_DATA SECTION:_
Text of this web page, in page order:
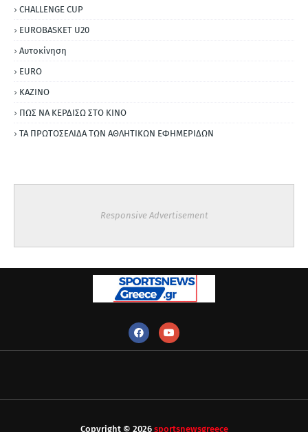
CHALLENGE CUP
EUROBASKET U20
Αυτοκίνηση
ΕURO
ΚΑΖΙΝΟ
ΠΩΣ ΝΑ ΚΕΡΔΙΣΩ ΣΤΟ ΚΙΝΟ
ΤΑ ΠΡΩΤΟΣΕΛΙΔΑ ΤΩΝ ΑΘΛΗΤΙΚΩΝ ΕΦΗΜΕΡΙΔΩΝ
Responsive Advertisement
Copyright © 2026 sportsnewsgreece
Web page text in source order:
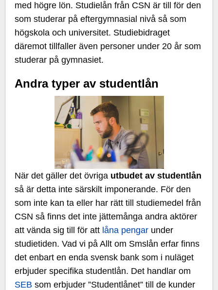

_TASK:_ Write the data above out exactly. Leave out any pictures.

_ANSWER SECTION:_
Text of this web page, in page order:
CHALLENGE CUP
EUROBASKET U20
Αυτοκίνηση
ΕURO
ΚΑΖΙΝΟ
ΠΩΣ ΝΑ ΚΕΡΔΙΣΩ ΣΤΟ ΚΙΝΟ
ΤΑ ΠΡΩΤΟΣΕΛΙΔΑ ΤΩΝ ΑΘΛΗΤΙΚΩΝ ΕΦΗΜΕΡΙΔΩΝ
Responsive Advertisement
Copyright © 2026 sportsnewsgreece
Web page text in source order:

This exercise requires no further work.